Grimsby Auditorium
- Grimsby Auditorium from the outside
- Interactive map of Grimsby Auditorium
- Location: Grimsby, North East Lincolnshire, England
- Coordinates: 53°34′07″N 0°06′47″W﻿ / ﻿53.5686°N 0.1131°W
- Owner: North East Lincolnshire Council
- Capacity: 1,215 (all seated) 2,053 (standing)
- Type: Live entertainment
- Events: Music, pantomime, comedy, theatre

Construction
- Opened: 1995

Website
- grimsbyauditorium.org.uk

= Grimsby Auditorium =

Theatre in North East Lincolnshire, England

Grimsby Auditorium is a theatre situated on Cromwell Road, in Grimsby, North East Lincolnshire.
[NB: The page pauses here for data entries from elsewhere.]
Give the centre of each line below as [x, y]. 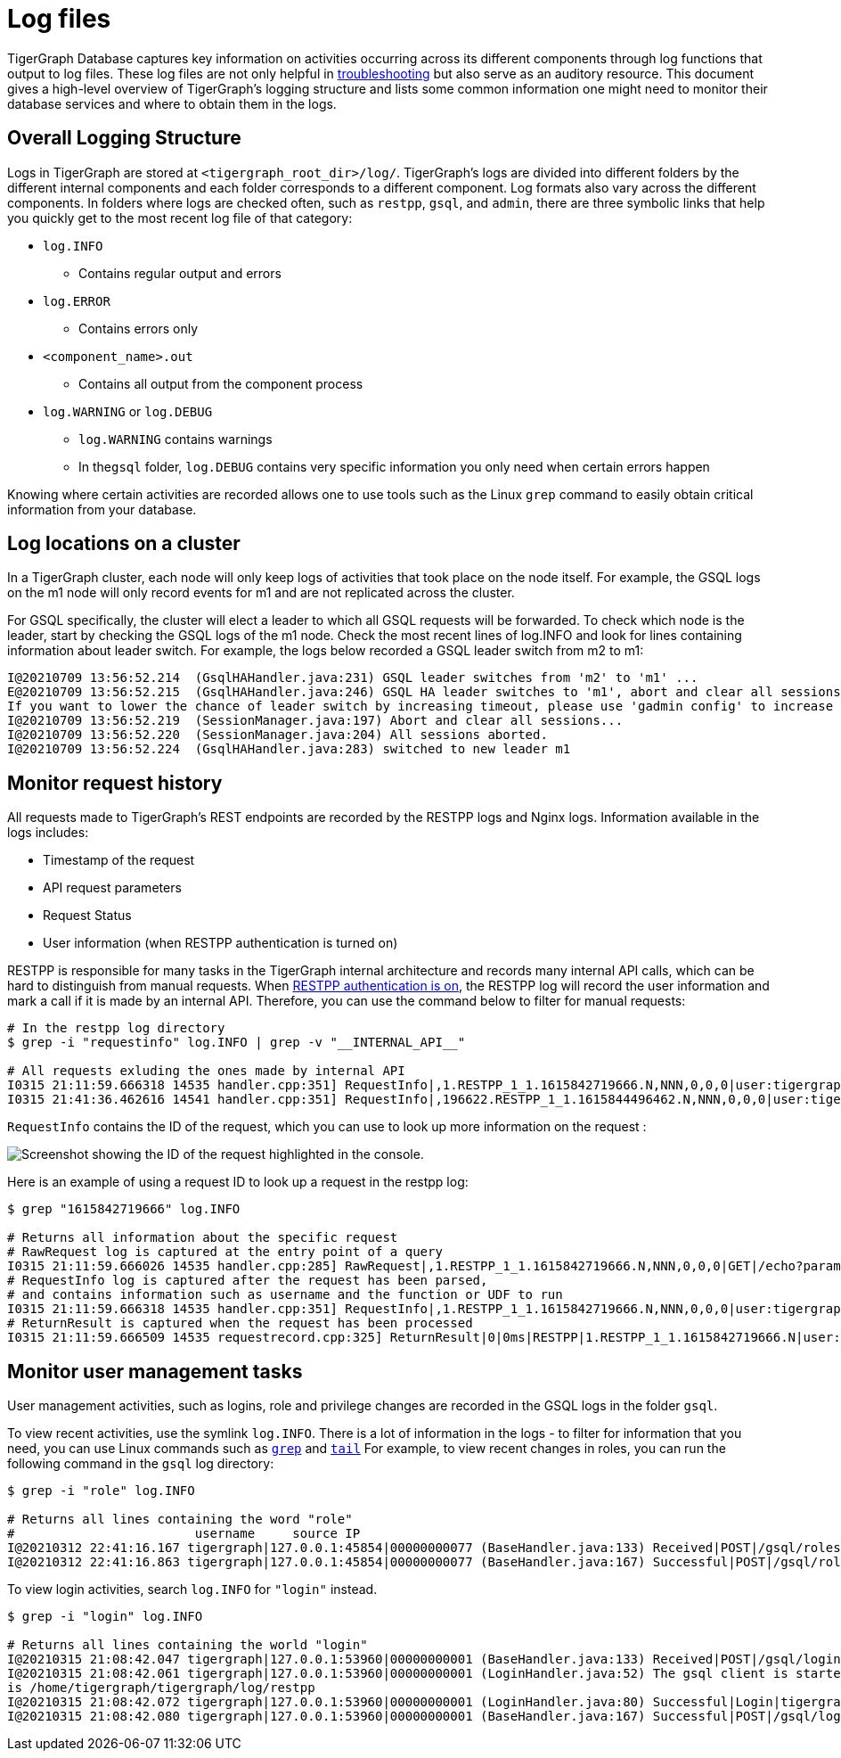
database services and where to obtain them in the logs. [172, 103]
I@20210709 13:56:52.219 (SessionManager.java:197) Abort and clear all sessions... [315, 721]
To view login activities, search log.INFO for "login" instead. [192, 1590]
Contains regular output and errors [180, 273]
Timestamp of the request [119, 860]
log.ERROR [77, 301]
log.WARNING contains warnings [176, 439]
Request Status [87, 916]

With a seated audience capacity of 1,200 the Grimsby Auditorium is the largest professional theatre in Lincolnshire, and one of the larger theatres in the East of England. Built in 1995, it is today managed by Lincs Inspire on behalf of its owners North East Lincolnshire Council.

==Overview==
Grimsby Auditorium was designed as a flexible, multi-purpose venue to host a variety of live events including concerts, theatre shows, social events, conferences and television broadcasts. The main auditorium houses retractable raked seating, which also permits the use of the auditorium as an arena style venue and sports hall, with different seating formations. Grimsby Auditorium has a maximum seating capacity of 1,215 patrons seated and rising to 2,053 standing, the actual number varies depending on the layout and use of the main auditorium.
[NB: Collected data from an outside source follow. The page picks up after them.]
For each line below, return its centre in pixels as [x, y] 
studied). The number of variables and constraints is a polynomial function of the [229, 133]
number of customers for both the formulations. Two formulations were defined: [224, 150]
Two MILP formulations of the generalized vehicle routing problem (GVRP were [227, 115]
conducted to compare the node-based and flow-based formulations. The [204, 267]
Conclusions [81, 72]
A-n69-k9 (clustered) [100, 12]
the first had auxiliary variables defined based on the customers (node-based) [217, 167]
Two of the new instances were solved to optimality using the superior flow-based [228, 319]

The auditorium stages a professional pantomime once per year, featuring both celebrities and local talent. This was previously produced by UK Productions, Pelé Productions and currently Imagine Theatre. Recent pantomimes have included Peter Pan, Jack and the Beanstalk and Cinderella.

Notable musicians to have appeared at the auditorium include Deep Purple, Morrissey, Kasabian and The Stereophonics.
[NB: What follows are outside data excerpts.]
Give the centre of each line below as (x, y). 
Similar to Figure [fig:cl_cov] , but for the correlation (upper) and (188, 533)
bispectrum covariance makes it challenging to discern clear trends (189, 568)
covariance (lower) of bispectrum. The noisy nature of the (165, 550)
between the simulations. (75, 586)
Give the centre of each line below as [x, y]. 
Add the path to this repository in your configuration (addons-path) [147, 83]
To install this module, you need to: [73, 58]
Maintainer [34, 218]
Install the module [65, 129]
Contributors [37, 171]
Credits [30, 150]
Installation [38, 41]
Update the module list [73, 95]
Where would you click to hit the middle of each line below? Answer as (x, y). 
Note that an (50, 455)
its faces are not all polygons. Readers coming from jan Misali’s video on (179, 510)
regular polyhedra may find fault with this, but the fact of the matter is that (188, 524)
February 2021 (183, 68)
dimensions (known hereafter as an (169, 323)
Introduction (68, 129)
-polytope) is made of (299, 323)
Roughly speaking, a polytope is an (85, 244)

In 2020, it received a £233,000 grant from the UK government to help with mandatory closures associated with the COVID-19 pandemic.

== Technical ==
The Grimsby Auditorium is most commonly used as a traditional proscenium style theatre.

The apron is an area of stage that extends beyond the house curtain and is visible to the audience. The apron at Grimsby Auditorium measures 22 metres in width and 2.5 metres in depth. Extensions can also be constructed to extend the stage further into the Auditorium, a technique employed to create a thrust style stage or a catwalk for fashion shows.

The proscenium is the 'archway' that frames the front of the stage area. In more traditional theatres, the proscenium will be a built in feature of the theatre, however the Grimsby Auditorium proscenium is created using fabric curtains. Due to the design of the theatre, Grimsby Auditrium has a flexible proscenium, which can be set at a minimum of 11 metres in width, but can also be made wider depending on the size of the production being staged. The proscenium has a fixed height of 6.1 metres.

The stage is the actual performance area of a theatre. Including the apron, the Grimsby Auditorium stage measures a total depth of 11m, with a measurement of 8.5 metres from the line of the house curtain to the cyclorama or back wall. The width of the stage depends on the size of the production being staged as the curtains which form the proscenium and wings are flexible, meaning the stage can be made to appear wider or narrower.

The steel grid holding the lighting rig is suspended above the stage at a height of 8.1 metres. An orchestra pit can be created at floor level in various formations.

The removal of the stalls and circle seating can see capacity increased to a maximum of 2,053 people.